Welcome to the SCMP's live markets blog. The intense volatility of recent weeks has every chance of remaining the core underlying theme of activity. Investors are increasingly focused the broader question of how this episode might affect the wider economy as many suspect the equity bubble has yet to fully deflate. We'll bring you the key levels, trading statements, price action and other developments as they happen.

 

4:07pm: The Hang Seng Index closes at 23,991.03, down 0.12 per cent or 27.77 points. Hong Kong’s flagship index dropped 2.29 per cent over the week. 

The H-shares index finished at 11,060.06, down 0.19 per cent or 20.86 points. It lost 1.50 per cent against last week.

3:26pm: China indices from opening to closing today: the Shanghai Composite (orange), Shenzhen Composite (green), CSI300 (purple) and ChiNext (blue). Click to enlarge. 

3:21pm: While today was subdued, it was a strong week overall for China markets.

The Shanghai Composite Index gained 5.91 per cent over the week, the CSI300 improved 4.26 per cent, the Shenzhen Composite Index lifted 6.12 per cent and the ChiNext Price Index picked up 3.76 per cent.

3:10pm: The Shanghai Composite Index closed at 3,965.34, up 10.78 points or 0.27 per cent. The CSI300 drifted to 4,073.54, down 1.92 points or 0.05 per cent.

3:10pm: The Shenzhen Composite Index closed at 2,310.40, up 11.61 points or 0.50 per cent. The ChiNext slid to 2,674.02, down 10.24 points or 0.38 per cent.
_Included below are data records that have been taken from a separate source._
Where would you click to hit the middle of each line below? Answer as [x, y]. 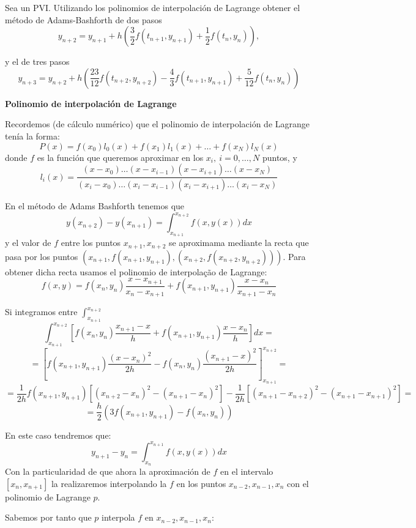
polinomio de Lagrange [48, 496]
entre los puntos [91, 243]
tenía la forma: [32, 136]
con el [298, 483]
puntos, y [280, 157]
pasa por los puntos [42, 256]
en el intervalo [247, 471]
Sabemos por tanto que [48, 517]
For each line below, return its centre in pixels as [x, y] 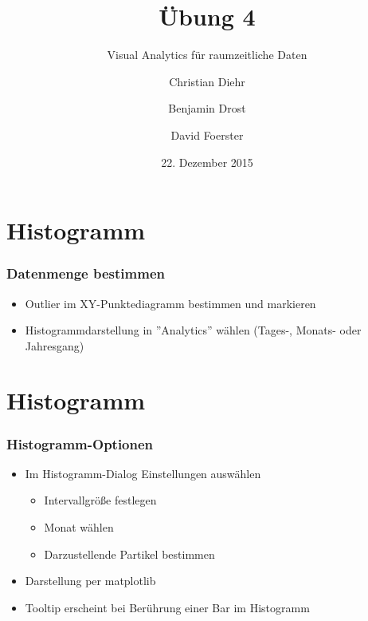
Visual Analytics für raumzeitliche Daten [207, 55]
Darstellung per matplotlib [90, 581]
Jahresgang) [55, 345]
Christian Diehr [207, 81]
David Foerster [207, 134]
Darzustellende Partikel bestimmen [129, 554]
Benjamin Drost [207, 108]
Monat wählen [79, 527]
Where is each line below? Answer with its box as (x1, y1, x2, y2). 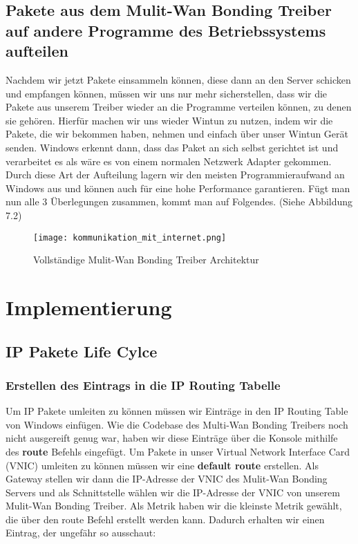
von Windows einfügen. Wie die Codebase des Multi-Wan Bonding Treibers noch (6, 417, 348, 431)
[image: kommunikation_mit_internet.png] (33, 232, 227, 243)
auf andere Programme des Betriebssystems (6, 19, 326, 41)
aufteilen (6, 40, 68, 62)
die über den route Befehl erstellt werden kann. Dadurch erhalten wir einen (6, 512, 325, 526)
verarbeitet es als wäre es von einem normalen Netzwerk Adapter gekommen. (6, 153, 332, 168)
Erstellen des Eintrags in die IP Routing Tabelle (6, 376, 281, 393)
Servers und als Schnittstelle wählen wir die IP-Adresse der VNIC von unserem (6, 485, 340, 499)
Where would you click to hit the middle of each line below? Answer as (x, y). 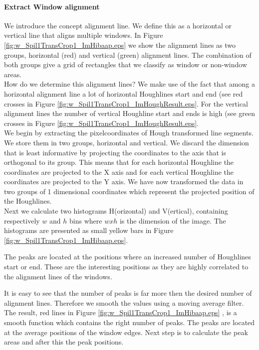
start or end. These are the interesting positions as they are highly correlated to (126, 267)
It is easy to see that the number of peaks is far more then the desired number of (128, 293)
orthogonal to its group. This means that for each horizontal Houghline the (119, 162)
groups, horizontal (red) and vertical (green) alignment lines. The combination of (128, 55)
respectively (22, 220)
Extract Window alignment (52, 6)
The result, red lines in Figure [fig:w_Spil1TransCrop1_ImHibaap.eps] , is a (121, 312)
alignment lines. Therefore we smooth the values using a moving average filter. (124, 302)
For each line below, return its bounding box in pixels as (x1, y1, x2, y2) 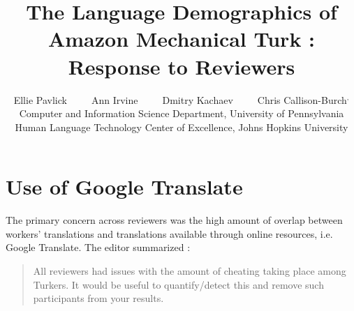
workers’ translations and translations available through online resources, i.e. (6, 226, 333, 241)
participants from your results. (33, 291, 164, 305)
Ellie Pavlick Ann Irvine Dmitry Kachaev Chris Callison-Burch (13, 92, 347, 107)
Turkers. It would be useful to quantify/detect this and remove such (33, 277, 324, 291)
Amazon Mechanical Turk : (47, 24, 316, 53)
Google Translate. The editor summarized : (6, 240, 191, 255)
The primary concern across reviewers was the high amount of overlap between (6, 213, 343, 227)
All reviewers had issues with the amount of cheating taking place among (33, 264, 346, 278)
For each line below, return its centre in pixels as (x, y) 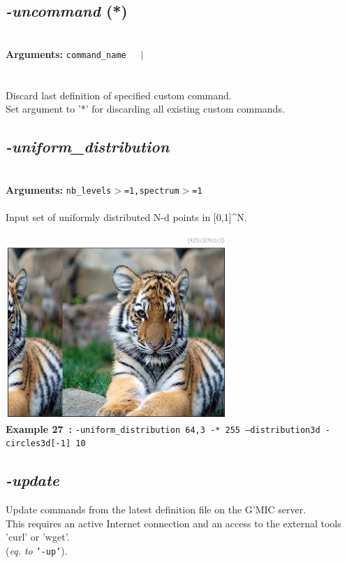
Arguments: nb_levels (59, 189)
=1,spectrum (152, 191)
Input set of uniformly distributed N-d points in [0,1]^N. (126, 216)
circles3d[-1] (38, 444)
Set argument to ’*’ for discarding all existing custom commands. (145, 109)
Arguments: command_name (66, 54)
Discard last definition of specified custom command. (119, 95)
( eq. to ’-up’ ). (37, 550)
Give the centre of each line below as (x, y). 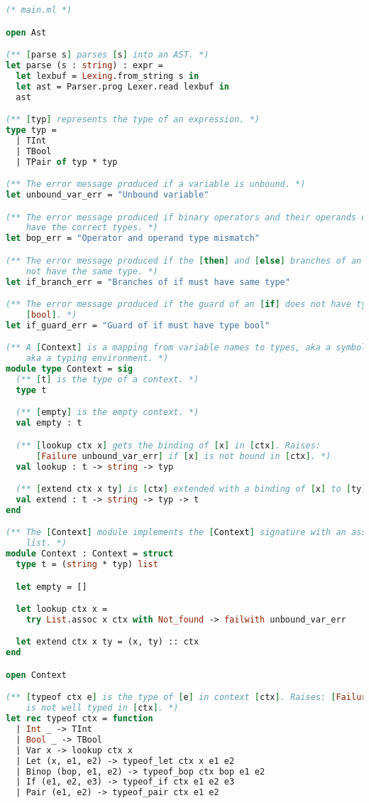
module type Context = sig (69, 369)
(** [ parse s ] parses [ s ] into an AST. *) (108, 55)
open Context (36, 675)
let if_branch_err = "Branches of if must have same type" (148, 282)
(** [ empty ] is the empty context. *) (108, 413)
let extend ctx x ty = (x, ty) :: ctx (108, 642)
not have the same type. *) (92, 271)
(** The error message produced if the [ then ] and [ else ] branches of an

3:08pm: Sands China has announced a year-on-year revenue decline of 30.7 per cent and profit drop of 46.4 per cent for the first half. Mall revenues increased 22.6 per cent but the gain was dwarfed by the 34.4 per cent fall in casino revenues to US$2.99 billion (HK$23.26 billion). The share price has inched up 0.9 per cent to HK$33.80 today.

3:03pm: The Hang Seng Index slips back to 23,985.61, down 0.14 per cent or 33.19 points. The H-shares index goes to 11,032.70, down 0.44 per cent or 48.22 points.

3:01pm: Ray Farris, chief fixed income strategist of Credit Suisse said:

“We are maintaining our forecast for USD/CNY (onshore yuan) to rise to 6.60 in three months, at the risk of being slightly aggressive. Cyclically, China's economy is weak leading us to expect further monetary easing from China's central bank even as the US Fed begins tightening policy later this year.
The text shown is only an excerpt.